**Provided data**
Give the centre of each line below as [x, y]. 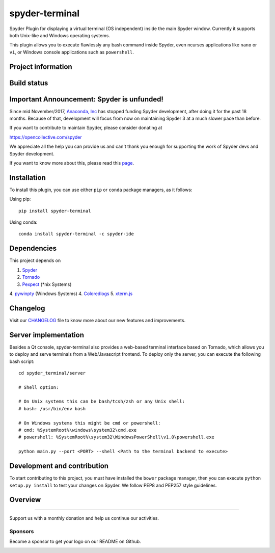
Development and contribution [59, 466]
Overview [25, 500]
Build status [29, 83]
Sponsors [22, 531]
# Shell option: [39, 387]
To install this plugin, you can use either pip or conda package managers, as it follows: [101, 190]
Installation [28, 178]
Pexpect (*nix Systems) [47, 284]
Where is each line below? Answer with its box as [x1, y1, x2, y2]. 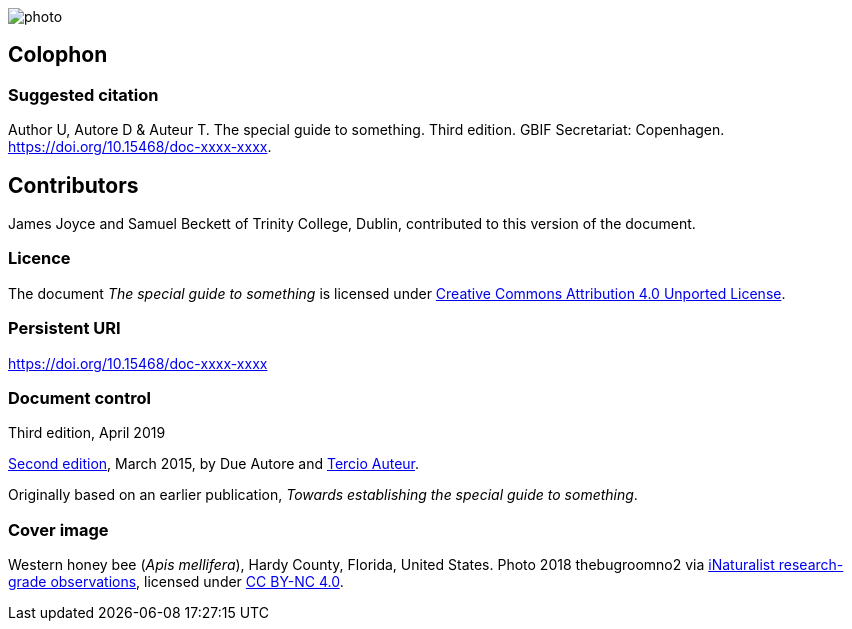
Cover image [8, 519, 109, 540]
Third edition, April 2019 [8, 424, 166, 442]
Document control [8, 387, 151, 408]
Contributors [8, 172, 139, 198]
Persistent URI [8, 318, 121, 339]
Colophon [8, 42, 108, 68]
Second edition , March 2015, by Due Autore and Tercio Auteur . [8, 455, 420, 473]
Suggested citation [8, 84, 159, 105]
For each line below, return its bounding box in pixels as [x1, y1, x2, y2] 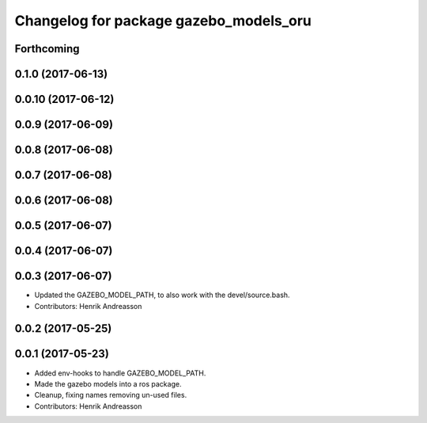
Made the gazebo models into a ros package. [34, 379, 182, 388]
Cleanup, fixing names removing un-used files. [34, 391, 187, 400]
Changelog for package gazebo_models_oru [14, 12, 312, 29]
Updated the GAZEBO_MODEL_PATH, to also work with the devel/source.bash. [34, 290, 290, 300]
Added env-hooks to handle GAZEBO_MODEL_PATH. [34, 368, 206, 378]
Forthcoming [14, 42, 80, 55]
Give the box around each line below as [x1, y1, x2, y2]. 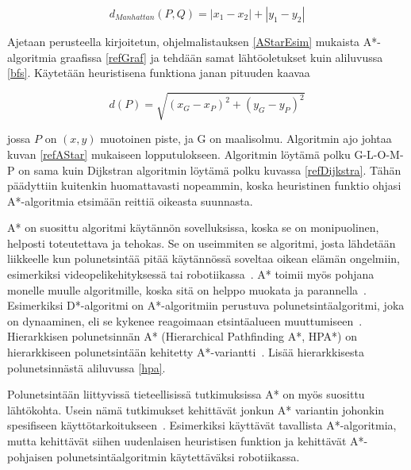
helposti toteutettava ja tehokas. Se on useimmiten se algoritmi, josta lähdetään [7, 234, 396, 251]
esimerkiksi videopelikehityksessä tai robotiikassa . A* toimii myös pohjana [7, 266, 375, 283]
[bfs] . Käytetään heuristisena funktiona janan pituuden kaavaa [7, 64, 310, 81]
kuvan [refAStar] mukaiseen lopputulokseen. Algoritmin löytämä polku [7, 145, 351, 162]
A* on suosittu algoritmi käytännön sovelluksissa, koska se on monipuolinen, [7, 219, 379, 236]
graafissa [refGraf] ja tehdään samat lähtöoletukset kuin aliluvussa [60, 48, 383, 65]
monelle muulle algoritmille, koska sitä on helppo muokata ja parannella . [7, 281, 367, 298]
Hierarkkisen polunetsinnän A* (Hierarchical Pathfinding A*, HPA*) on [7, 328, 357, 345]
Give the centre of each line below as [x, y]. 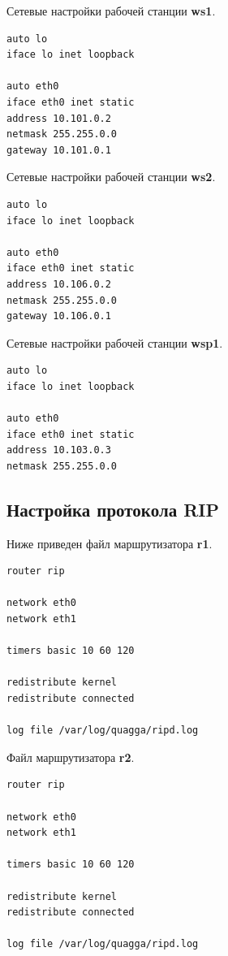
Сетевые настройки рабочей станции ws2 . [111, 177]
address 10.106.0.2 [59, 284]
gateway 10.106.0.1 [59, 316]
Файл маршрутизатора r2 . [71, 757]
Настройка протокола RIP [113, 509]
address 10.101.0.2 [59, 118]
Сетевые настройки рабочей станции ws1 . [111, 11]
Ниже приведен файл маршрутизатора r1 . [110, 543]
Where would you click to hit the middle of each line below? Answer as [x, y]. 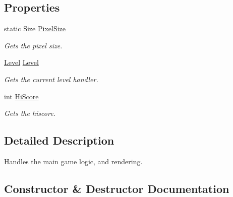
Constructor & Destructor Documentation [117, 188]
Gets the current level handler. [51, 79]
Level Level [21, 62]
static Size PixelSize [35, 28]
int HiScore [21, 96]
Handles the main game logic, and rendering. [73, 161]
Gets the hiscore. [30, 113]
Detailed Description [59, 140]
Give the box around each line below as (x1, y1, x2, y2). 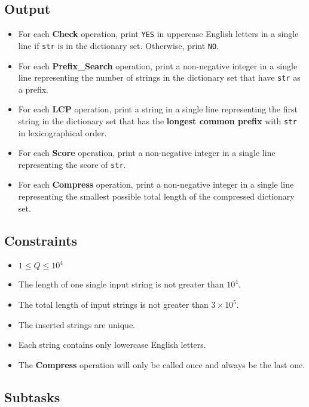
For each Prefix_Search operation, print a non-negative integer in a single (18, 59, 298, 72)
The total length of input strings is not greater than (18, 298, 209, 311)
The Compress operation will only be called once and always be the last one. (18, 358, 305, 371)
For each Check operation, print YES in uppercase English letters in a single (18, 27, 299, 40)
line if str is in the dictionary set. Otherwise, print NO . (18, 39, 219, 51)
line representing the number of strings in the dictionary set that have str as (18, 71, 301, 84)
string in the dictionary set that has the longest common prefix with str (18, 114, 297, 127)
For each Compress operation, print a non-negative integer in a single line (18, 178, 294, 191)
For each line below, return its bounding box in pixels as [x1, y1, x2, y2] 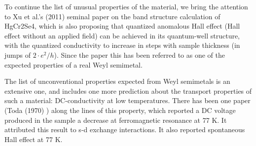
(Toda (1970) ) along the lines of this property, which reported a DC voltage [4, 105, 236, 115]
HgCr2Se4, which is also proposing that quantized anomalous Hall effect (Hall [4, 21, 240, 31]
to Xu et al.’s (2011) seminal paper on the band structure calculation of [4, 11, 220, 21]
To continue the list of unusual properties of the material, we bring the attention [4, 1, 248, 11]
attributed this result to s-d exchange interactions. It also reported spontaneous [4, 124, 245, 135]
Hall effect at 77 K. [4, 134, 63, 144]
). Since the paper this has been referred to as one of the [54, 49, 225, 60]
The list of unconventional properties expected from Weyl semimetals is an [4, 76, 230, 86]
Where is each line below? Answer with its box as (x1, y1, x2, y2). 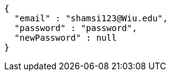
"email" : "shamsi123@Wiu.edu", (14, 13, 168, 23)
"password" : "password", (14, 23, 138, 33)
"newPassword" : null (14, 33, 117, 43)
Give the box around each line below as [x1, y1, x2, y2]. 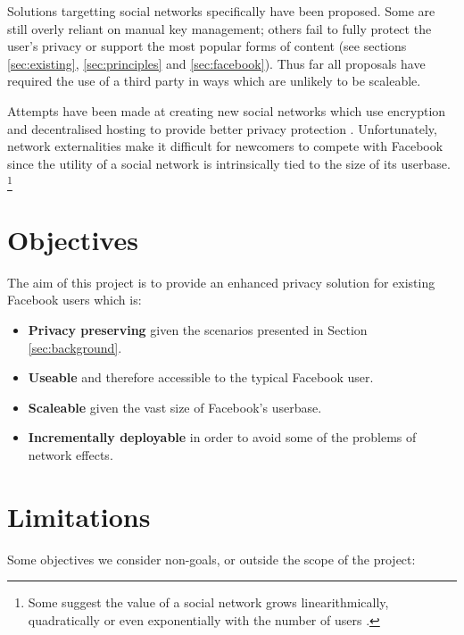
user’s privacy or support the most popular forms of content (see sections [7, 37, 407, 55]
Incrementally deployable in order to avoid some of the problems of [28, 428, 417, 447]
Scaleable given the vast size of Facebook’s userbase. [28, 397, 322, 416]
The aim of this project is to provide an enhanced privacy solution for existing [7, 272, 435, 291]
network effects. [28, 445, 113, 464]
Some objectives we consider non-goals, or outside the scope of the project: [7, 549, 416, 568]
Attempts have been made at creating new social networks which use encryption [7, 101, 446, 120]
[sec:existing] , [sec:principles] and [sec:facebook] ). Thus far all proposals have [7, 54, 426, 72]
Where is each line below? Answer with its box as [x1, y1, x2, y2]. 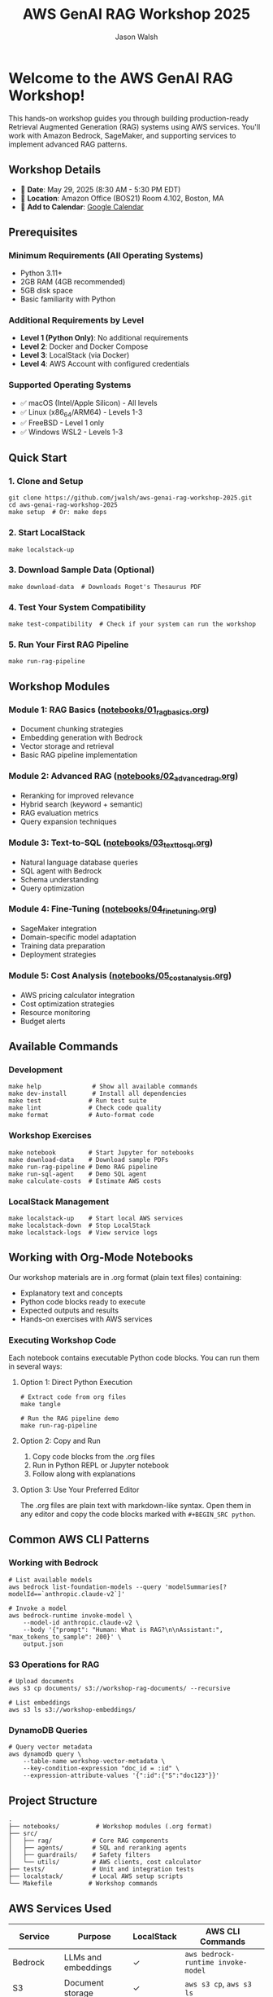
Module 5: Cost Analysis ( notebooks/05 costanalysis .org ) [8, 970, 232, 983]
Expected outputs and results [19, 1305, 119, 1315]
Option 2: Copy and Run [19, 1436, 102, 1446]
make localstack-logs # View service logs [8, 1228, 158, 1237]
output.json [23, 1639, 63, 1648]
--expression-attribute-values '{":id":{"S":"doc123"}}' [23, 1771, 220, 1780]
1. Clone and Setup [8, 475, 84, 486]
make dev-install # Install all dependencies [8, 1089, 187, 1098]
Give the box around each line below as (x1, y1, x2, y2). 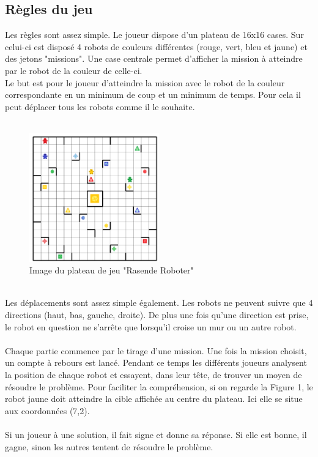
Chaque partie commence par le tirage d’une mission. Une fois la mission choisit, (5, 344, 307, 357)
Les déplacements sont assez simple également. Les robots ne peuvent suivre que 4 (5, 296, 313, 309)
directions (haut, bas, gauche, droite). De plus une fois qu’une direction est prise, (5, 308, 309, 321)
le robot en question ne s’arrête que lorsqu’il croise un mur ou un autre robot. (5, 320, 297, 333)
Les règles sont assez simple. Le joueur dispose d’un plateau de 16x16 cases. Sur (5, 28, 304, 41)
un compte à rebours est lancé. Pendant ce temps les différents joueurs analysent (5, 356, 307, 369)
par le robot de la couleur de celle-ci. (5, 64, 142, 76)
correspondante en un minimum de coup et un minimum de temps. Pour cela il (5, 88, 301, 101)
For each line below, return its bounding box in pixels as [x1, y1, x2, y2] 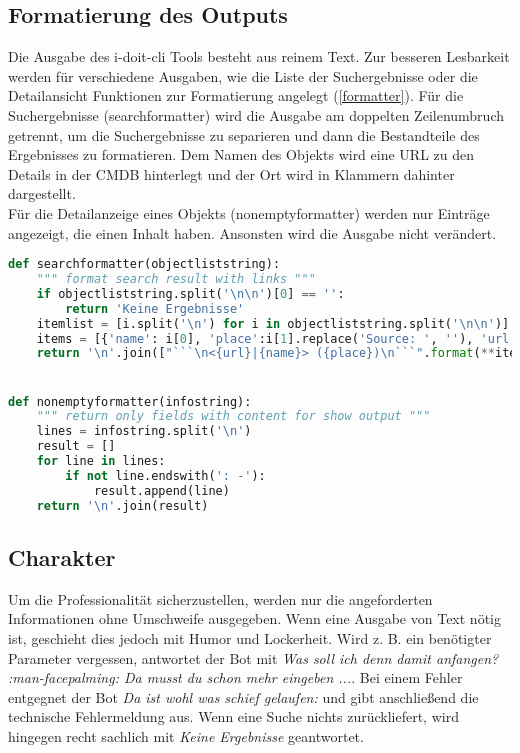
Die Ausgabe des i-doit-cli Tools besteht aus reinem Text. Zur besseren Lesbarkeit [8, 46, 510, 67]
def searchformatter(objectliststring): [8, 257, 281, 272]
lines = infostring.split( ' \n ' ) [36, 424, 252, 439]
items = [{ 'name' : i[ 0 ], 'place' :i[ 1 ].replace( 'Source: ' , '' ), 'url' [36, 331, 517, 346]
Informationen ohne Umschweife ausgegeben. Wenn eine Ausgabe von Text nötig [8, 608, 501, 629]
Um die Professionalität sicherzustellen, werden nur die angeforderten [8, 588, 433, 609]
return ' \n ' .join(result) [36, 498, 209, 513]
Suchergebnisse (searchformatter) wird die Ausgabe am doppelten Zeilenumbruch [8, 104, 504, 125]
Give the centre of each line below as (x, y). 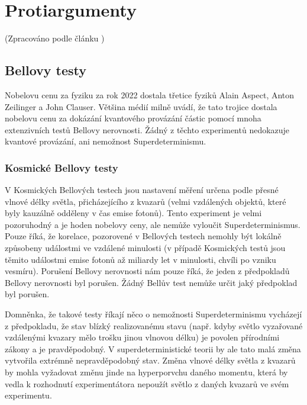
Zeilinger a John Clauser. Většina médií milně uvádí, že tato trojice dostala (141, 106)
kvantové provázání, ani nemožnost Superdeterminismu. (106, 141)
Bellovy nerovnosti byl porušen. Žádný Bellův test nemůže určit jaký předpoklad (151, 282)
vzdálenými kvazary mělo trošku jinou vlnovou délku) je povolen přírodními (142, 337)
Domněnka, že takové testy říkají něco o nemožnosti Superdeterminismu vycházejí (153, 314)
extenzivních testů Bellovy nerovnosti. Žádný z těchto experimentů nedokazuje (147, 129)
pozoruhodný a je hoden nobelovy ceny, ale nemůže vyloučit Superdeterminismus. (153, 224)
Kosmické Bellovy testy (62, 167)
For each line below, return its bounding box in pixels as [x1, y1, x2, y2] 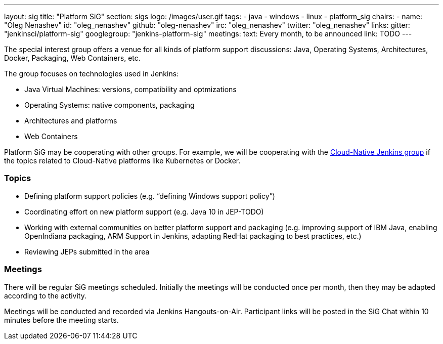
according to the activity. [4, 291, 87, 300]
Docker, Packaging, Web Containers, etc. [4, 54, 141, 62]
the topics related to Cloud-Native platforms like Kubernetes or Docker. [4, 156, 241, 165]
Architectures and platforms [24, 116, 117, 125]
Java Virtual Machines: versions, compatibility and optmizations [24, 85, 237, 94]
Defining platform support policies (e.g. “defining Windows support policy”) [24, 191, 275, 200]
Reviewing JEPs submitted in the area [24, 247, 150, 256]
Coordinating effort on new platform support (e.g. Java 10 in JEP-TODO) [24, 207, 264, 216]
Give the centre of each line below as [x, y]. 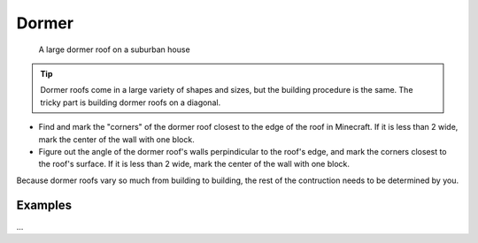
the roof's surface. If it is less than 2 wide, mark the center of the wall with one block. [194, 164]
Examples [44, 205]
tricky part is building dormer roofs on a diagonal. [131, 103]
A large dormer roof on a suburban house [114, 49]
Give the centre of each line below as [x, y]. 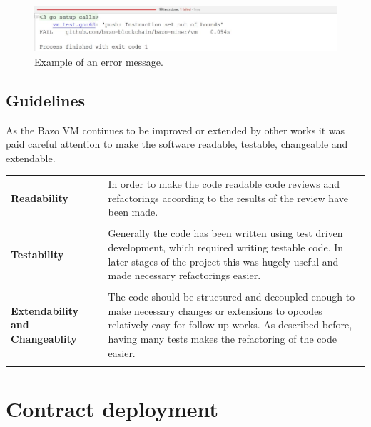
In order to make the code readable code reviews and [224, 184]
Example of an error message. [99, 61]
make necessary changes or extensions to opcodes [215, 310]
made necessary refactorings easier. [184, 275]
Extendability [45, 310]
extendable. [31, 157]
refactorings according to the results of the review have [228, 197]
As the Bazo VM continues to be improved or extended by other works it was [176, 130]
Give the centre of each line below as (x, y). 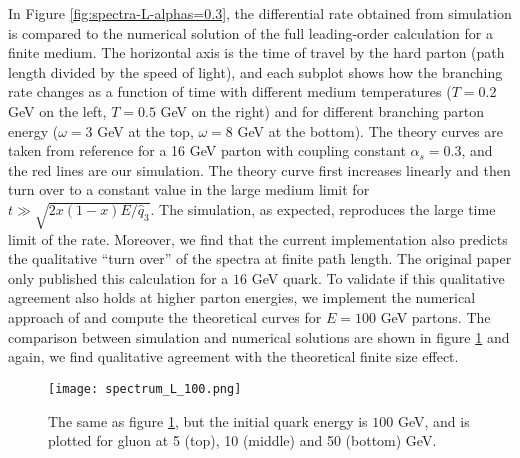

**Description of the task**
Exactly reproduce the run of lines from the start of the listing through the line with "Updated the GAZEBO_MODEL_PATH, to", inclusive; pictures are not copied.

**Solution to this task**
Give the centre of each line below as [x, y]. 
Development and contribution [59, 466]
Overview [25, 500]
Build status [29, 83]
Sponsors [22, 531]
# Shell option: [39, 387]
To install this plugin, you can use either pip or conda package managers, as it follows: [101, 190]
Installation [28, 178]
Pexpect (*nix Systems) [47, 284]
Where is each line below? Answer with its box as [x1, y1, x2, y2]. 
Cover image [8, 519, 109, 540]
Third edition, April 2019 [8, 424, 166, 442]
Document control [8, 387, 151, 408]
Contributors [8, 172, 139, 198]
Persistent URI [8, 318, 121, 339]
Colophon [8, 42, 108, 68]
Second edition , March 2015, by Due Autore and Tercio Auteur . [8, 455, 420, 473]
Suggested citation [8, 84, 159, 105]
For each line below, return its bounding box in pixels as [x1, y1, x2, y2] 
Made the gazebo models into a ros package. [34, 379, 182, 388]
Cleanup, fixing names removing un-used files. [34, 391, 187, 400]
Changelog for package gazebo_models_oru [14, 12, 312, 29]
Updated the GAZEBO_MODEL_PATH, to also work with the devel/source.bash. [34, 290, 290, 300]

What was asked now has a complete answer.